Watching - May 2021

Brave (2012)
Family viewing on a Saturday night, and something we probably haven't watched since we first got it. A fun story, well told and (of course) superbly animated.
Gregory's Girl (1980)
Having watched Chariots Of Fire last month, I had to get to this next, as they go together in my mind - in fact, I feel sure I saw them on a double bill once. It's on my list of favourite films, although I can't remember the last time I watched it. It's dated, obviously filmed on a budget and some of the acting's a little ropey, but it's so sweet and charming that it's easy to forget all that. At least, I find it so, but then it's so irrevocably associated with my own adolescence that I can't really judge it impartially. This is why I'm keen for B to watch it and see what he thinks! I'll persuade him eventually ...
The Lego Movie (2014)
Despite having seen this many times, there is so much detail in this film that it's easy to watch again. The animation is spectacularly clever and the script is tongue-in-cheek and witty.
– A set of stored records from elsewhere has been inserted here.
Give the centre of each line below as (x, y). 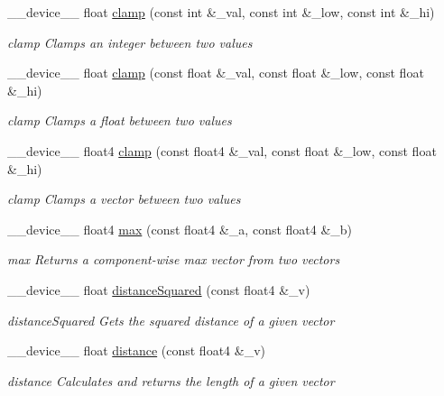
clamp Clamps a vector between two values (124, 199)
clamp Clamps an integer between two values (130, 42)
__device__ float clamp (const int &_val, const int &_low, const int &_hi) (221, 12)
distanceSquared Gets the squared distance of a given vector (171, 320)
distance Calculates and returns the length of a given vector (171, 380)
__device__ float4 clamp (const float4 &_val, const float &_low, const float (222, 150)
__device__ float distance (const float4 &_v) (136, 350)
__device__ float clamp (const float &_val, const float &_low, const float (216, 73)
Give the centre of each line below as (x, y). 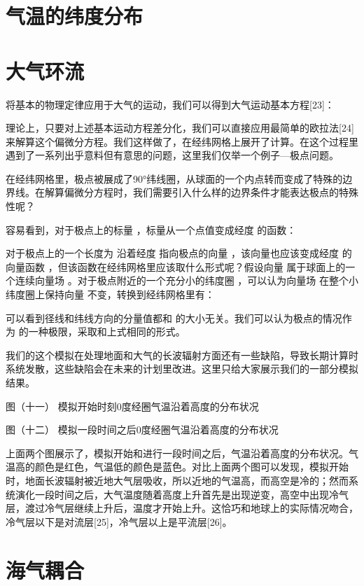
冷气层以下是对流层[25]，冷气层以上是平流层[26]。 (119, 521)
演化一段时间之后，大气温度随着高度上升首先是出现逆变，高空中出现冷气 (182, 494)
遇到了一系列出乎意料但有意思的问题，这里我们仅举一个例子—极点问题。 (172, 155)
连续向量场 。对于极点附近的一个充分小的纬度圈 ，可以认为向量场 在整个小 (187, 280)
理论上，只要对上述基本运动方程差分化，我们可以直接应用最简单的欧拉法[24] (180, 128)
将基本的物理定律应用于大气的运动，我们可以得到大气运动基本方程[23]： (170, 104)
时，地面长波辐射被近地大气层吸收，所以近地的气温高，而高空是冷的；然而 (177, 480)
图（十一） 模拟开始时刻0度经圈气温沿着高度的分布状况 (132, 406)
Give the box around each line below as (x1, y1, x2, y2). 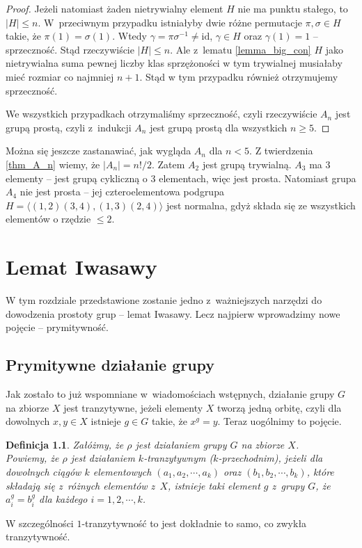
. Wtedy (112, 29, 147, 43)
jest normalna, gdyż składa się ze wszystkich (166, 198, 356, 212)
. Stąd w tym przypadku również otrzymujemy (139, 69, 338, 83)
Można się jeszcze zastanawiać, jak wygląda (6, 143, 191, 158)
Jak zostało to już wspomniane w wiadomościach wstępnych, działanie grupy (6, 387, 335, 401)
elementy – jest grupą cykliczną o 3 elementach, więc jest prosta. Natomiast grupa (6, 170, 356, 185)
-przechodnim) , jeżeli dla (218, 451, 323, 465)
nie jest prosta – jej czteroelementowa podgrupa (19, 184, 224, 199)
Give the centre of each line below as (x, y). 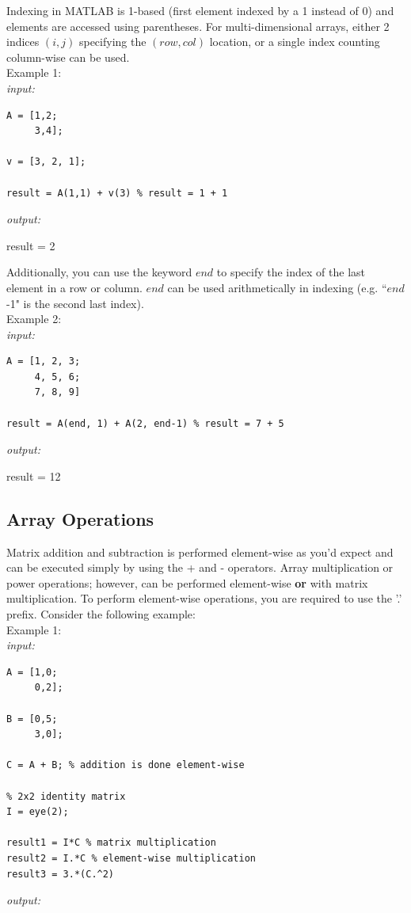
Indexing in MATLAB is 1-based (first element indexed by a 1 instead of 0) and (200, 10)
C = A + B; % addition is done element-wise (126, 765)
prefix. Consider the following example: (101, 614)
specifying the (112, 42)
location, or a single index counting (295, 42)
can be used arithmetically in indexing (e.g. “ (277, 287)
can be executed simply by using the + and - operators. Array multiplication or (200, 567)
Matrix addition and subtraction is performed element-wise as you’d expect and (200, 552)
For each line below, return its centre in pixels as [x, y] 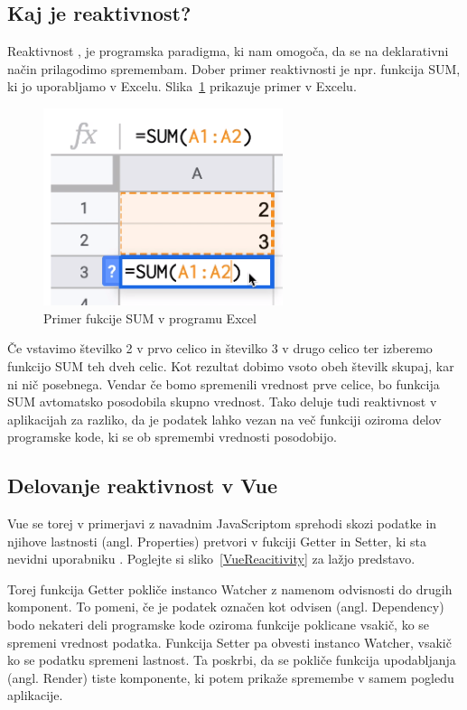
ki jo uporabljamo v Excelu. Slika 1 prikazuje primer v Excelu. [182, 86]
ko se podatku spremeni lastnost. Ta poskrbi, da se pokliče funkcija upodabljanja [232, 660]
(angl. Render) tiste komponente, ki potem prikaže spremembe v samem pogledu [231, 677]
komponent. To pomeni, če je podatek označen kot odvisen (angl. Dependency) [226, 607]
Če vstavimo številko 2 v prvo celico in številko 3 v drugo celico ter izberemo [220, 348]
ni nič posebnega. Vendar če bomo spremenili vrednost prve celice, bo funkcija [224, 383]
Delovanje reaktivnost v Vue [143, 486]
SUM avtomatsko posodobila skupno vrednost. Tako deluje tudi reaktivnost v [222, 402]
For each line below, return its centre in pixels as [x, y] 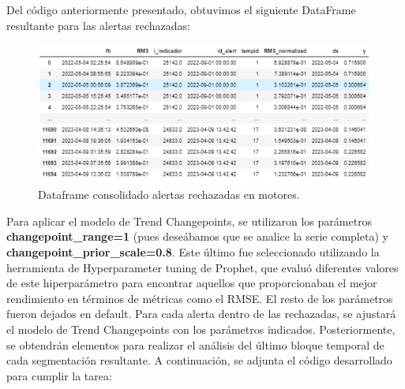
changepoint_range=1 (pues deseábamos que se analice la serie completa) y [197, 236]
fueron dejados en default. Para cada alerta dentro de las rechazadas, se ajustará [201, 314]
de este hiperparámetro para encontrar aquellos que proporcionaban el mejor [192, 283]
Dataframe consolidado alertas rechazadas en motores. [169, 194]
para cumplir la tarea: [59, 375]
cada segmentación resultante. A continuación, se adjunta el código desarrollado [199, 360]
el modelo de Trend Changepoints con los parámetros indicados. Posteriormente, [201, 329]
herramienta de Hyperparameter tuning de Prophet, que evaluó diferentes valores [202, 267]
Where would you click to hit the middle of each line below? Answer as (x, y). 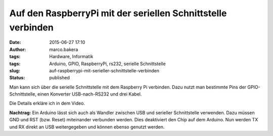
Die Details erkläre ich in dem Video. (47, 103)
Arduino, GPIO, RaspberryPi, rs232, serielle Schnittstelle (108, 64)
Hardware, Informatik (71, 57)
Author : (18, 49)
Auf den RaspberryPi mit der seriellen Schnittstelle (118, 13)
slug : (15, 70)
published (60, 78)
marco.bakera (64, 49)
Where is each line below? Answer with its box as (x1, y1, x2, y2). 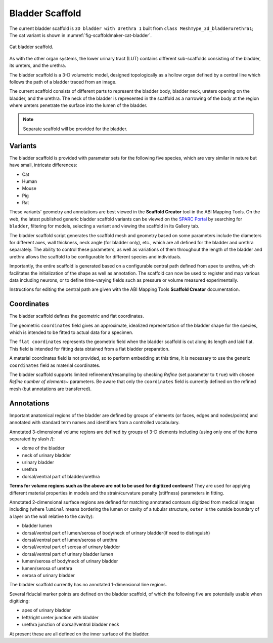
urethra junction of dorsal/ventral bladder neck (22, 621, 119, 628)
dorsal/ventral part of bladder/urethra (22, 473, 100, 479)
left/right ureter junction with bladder (22, 614, 99, 620)
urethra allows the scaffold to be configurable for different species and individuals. (9, 253, 181, 259)
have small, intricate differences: (9, 162, 78, 168)
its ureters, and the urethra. (9, 62, 66, 68)
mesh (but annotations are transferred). (9, 386, 92, 392)
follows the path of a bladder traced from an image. (9, 79, 117, 85)
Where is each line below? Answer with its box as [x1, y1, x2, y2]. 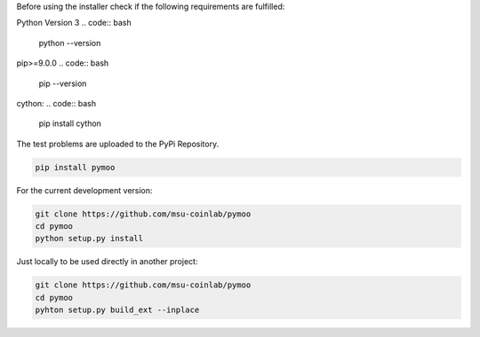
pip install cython [38, 118, 102, 129]
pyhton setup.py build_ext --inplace [35, 305, 200, 315]
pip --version [38, 78, 87, 89]
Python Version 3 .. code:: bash [16, 18, 132, 28]
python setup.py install [35, 233, 144, 244]
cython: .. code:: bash [16, 98, 97, 108]
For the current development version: [16, 184, 153, 195]
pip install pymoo [35, 162, 116, 172]
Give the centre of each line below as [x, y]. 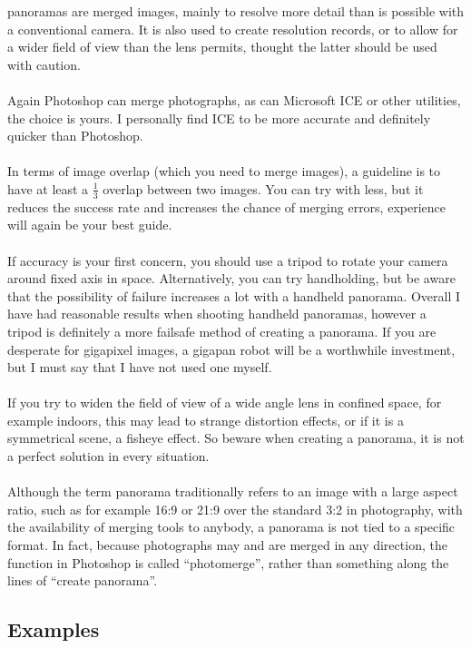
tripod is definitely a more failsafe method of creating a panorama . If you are [222, 331]
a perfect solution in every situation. [108, 456]
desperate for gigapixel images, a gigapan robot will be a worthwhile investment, [231, 349]
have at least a [48, 188]
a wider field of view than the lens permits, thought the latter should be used [222, 47]
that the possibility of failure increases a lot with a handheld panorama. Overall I [234, 295]
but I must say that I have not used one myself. [140, 367]
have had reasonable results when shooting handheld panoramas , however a [217, 314]
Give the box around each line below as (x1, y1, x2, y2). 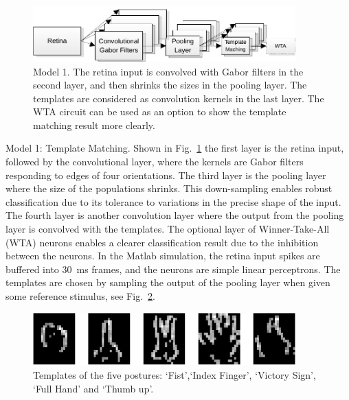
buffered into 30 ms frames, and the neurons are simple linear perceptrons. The (5, 261, 341, 276)
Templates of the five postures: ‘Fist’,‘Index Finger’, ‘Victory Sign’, (33, 367, 316, 381)
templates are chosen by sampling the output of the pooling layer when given (5, 275, 330, 290)
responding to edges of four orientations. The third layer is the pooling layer (5, 167, 326, 182)
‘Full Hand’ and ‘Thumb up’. (33, 381, 154, 395)
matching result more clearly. (33, 117, 155, 132)
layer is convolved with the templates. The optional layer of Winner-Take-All (5, 222, 330, 236)
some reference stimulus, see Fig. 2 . (5, 289, 155, 303)
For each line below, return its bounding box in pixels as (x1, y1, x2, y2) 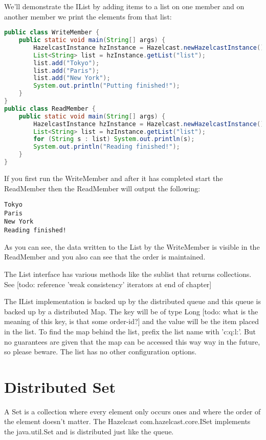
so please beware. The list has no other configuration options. (4, 346, 197, 357)
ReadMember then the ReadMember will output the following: (4, 183, 201, 193)
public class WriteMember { (4, 29, 100, 36)
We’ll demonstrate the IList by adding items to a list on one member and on (4, 1, 245, 11)
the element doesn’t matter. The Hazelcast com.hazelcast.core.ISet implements (4, 416, 251, 427)
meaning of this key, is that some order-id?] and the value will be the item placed (4, 316, 259, 327)
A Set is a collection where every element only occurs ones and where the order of (4, 406, 261, 416)
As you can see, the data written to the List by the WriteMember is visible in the (4, 241, 260, 252)
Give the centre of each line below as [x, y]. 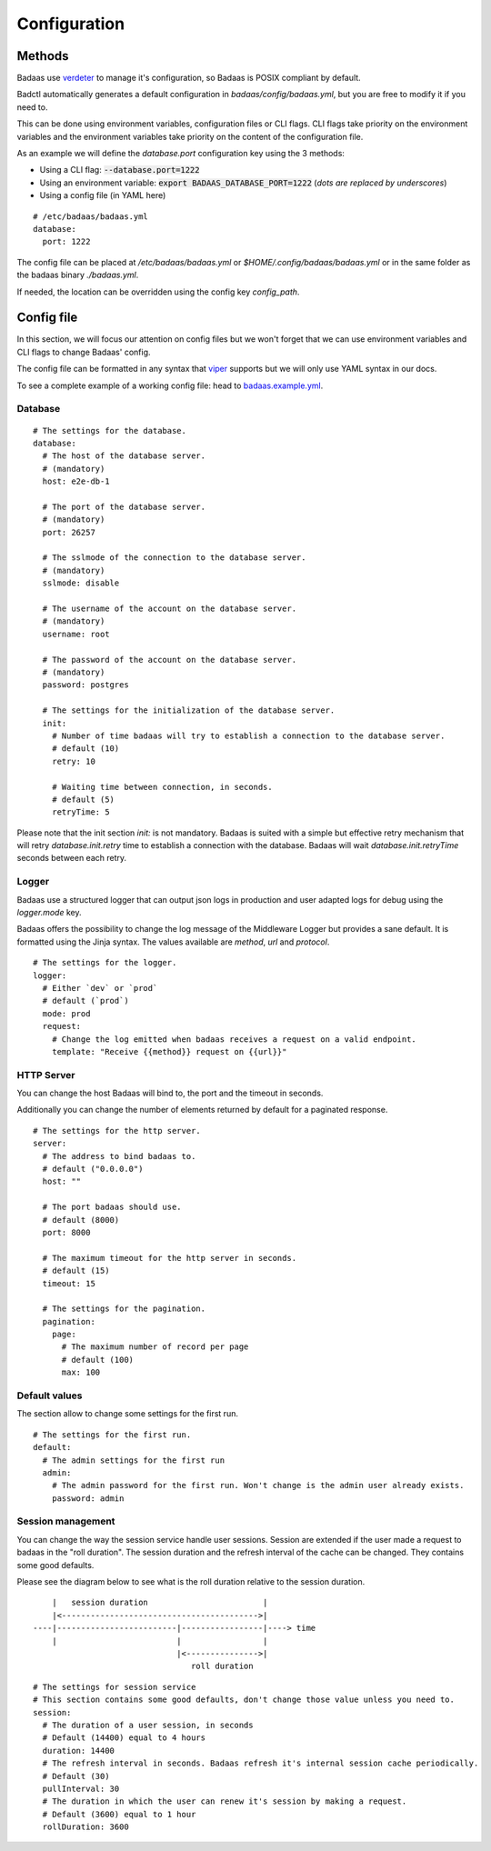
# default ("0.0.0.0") [93, 1169]
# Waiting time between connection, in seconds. [162, 787]
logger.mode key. [49, 912]
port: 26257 [69, 532]
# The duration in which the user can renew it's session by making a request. [225, 1801]
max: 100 [81, 1372]
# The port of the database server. [124, 506]
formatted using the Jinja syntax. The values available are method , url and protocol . [173, 942]
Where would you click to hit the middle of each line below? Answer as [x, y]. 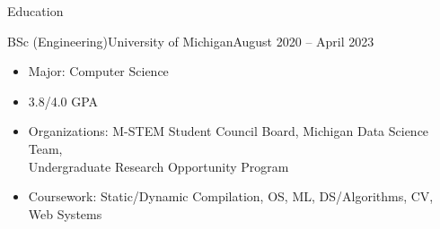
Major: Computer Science [98, 71]
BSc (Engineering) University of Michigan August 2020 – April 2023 [191, 41]
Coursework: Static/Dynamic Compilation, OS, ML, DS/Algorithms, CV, [231, 196]
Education [35, 11]
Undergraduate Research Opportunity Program [158, 166]
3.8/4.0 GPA [63, 101]
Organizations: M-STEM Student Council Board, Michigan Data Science [229, 131]
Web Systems [65, 213]

Sure, the ending, where the dad realises his mistake, is a touch sugary, but this is splendidly sent up by the final twist: "Now that I'm letting you come down here and play, guess who else gets to come down here and play? Your sister."
Clueless (1995)
B's Sunday afternoon choice, possibly partly because he's reading Emma, but who needs a reason? It's still one of my favourite films, a smart, funny and sweet film, given depth by its literary inheritance and its heart by some lovely performances.
One Day (2011)
The sign of a good book is that you don't want it to end, even while being unable to wait to find out how it ends. The film of the book is a way of extending your time in the book's world and maybe seeing it from a new perspective. In this, the film does very acceptably; seeing the characters and seeing their environment does bring the story to life in a new way. The film continues the grand tradition of British films featuring a US star to try and make it internationally appealing, which in this case is a mistake, I think. Not that Anne Hathaway isn't decent in the role, but she is too recognisable and consequently unbalances the story (look, there's Anne Hathaway pretending to be plain again!). And why did no-one spot that her "Yorkshire" accent keep disappearing (when it's there, she sounds just like Jodie Whitaker, who is also in the film). But a British actress who could actually do the accent would have been better. Still, the story survives, all the right buttons are pressed and I found it moving all over again.
Back In Time (2015)
Documentary about Back To The Future - made, of course, in the year that Marty McFly famously went to in BTTF2. Not as much about the making of as I expected, but there's reams of that on the box set. This is more about the phenomenon, the fans, the cars (lots about the cars). Mildly diverting but entertaining enough.